Keywords: Scaffold-joint replacement, metatarsophalangeal joint, hallux rigidus, resorbable implant, polylactide

Citation
Hassel K, Mai S, Mai B. Five years results with a new bioreplaceable implant for MTP joints. A prospective randomized study.
OUP 2015; 9: 442–447 DOI 10.3238/oup.2015.0442–0447

Einleitung

Die rheumatoide Arthritis sowie die fortschreitende Arthrose können zu folgeschweren Deformierungen und Mutilationen an den Füßen führen.

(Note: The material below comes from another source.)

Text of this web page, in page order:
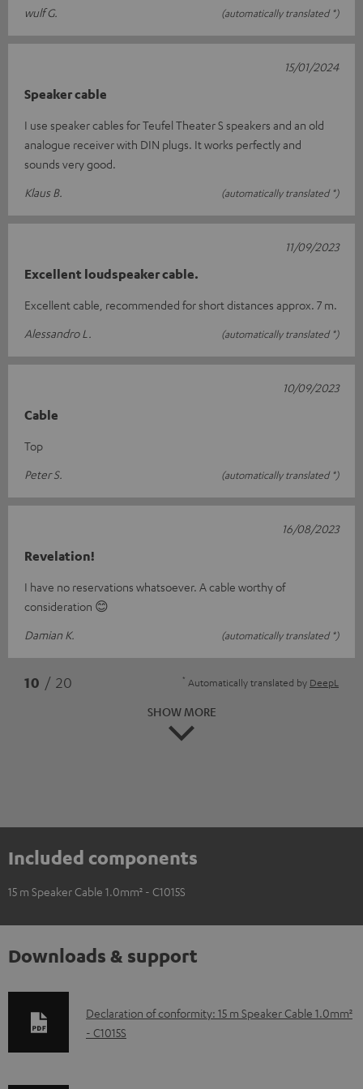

Folge ist oft ein ausgeprägter Schmerz sowie eine erhebliche Bewegungseinschränkung. Der Funktionsverlust der Großzehengrundgelenkbeweglichkeit in Kombination mit Schmerz führt zu einem erheblichen Leidensdruck des Patienten.

Erstmals wird in der Historie 1887 über einen Gelenkersatz des Großzehengrundgelenks unter der Verwendung von Acryl berichtet [1]. Erst zu Beginn der 1950er Jahre begann Townley mit der Versorgung des zerstörten Großzehengrundgelenks mit einer metallischen Hemiprothese [2]. Auch Swanson benutzte in den 50er Jahren ähnliche Hemiprothesen, bis er in den 1960er Jahren – aufgrund fehlgeschlagener Versuche mit metallischen Implantaten – Modelle aus Silikon entwickelte [3, 4]. Allen Versuchen, eine funktionierende Prothese zu entwickeln, stand die hohe Belastung im Bereich des Großzehengrundgelenks entgegen, die dadurch viele Versager unter den Implantaten forderte. Im weiteren Verlauf wurden unter Swanson die Silikon-Implantate mehrfach in Formgebung und Design verändert, von single-stem zu double-stem. Auch wurde versucht, eine bessere Stabilisierung und den Schutz der empfindlichen Silastic-Oberfläche durch hinzugefügte metallische Hülsen zu erreichen, sogenannte Grommets. Diese doppelstämmigen Implantate mit den zusätzlichen Titanköchern finden durchaus auch beim Hallux rigidus des Rheumatikers noch eine Indikation, sie sind jedoch für den jüngeren Patienten mit hohem sportlichen Anspruch nicht so sehr geeignet. Obwohl sich damals in kurzzeitigen Follow-up-Beobachtungen gute Ergebnisse zeigten, kam man in der Folge zu der Erkenntnis, dass sich die Silikonimplantate auf Dauer nicht für gewichtstragende Gelenke bewähren. Scharfe Knochenkanten können in das Implantat einschneiden, das Silikon kann bei längerer Standzeit brechen und der Abrieb Osteolysen verursachen.

Die Endoprothetik am Großzehengrundgelenk unterliegt sehr hohen Anforderungen, so wechseln die Rotationszentren während eines normalen Bewegungszyklus von distal-plantar nach proximal-dorsal [5]. Nach Jacob [5] wirken im normalen Bewegungsablauf Kompressions- und Zugkräfte, reaktive Bodenkräfte und Translationsscherkräfte zeitgleich auf das Großzehengrundgelenk ein und tragen somit bis zu 87,9 % des Körpergewichts beim Abrollvorgang des Fußes.

Zusammenfassend hat sich bislang in der gelenkerhaltenden, operativen Behandlung des Hallux rigidus noch keine Operationsmethode als „Goldstandard“ durchsetzen können. Deshalb wird besonders im angloamerikanischen Sprachraum die MTP-I-Arthrodese bevorzugt.

Primäres Ziel dieser Studie ist, die Sicherheit und Effizienz von biodegradierbarem Gelenkersatz zu prüfen und mit bisher gängigen Operationsverfahren (Resektionsarthoplastik, Cheilektomie und Arthrodese) in destruierten Gelenken in Bezug auf Schmerz und Funktion zu vergleichen.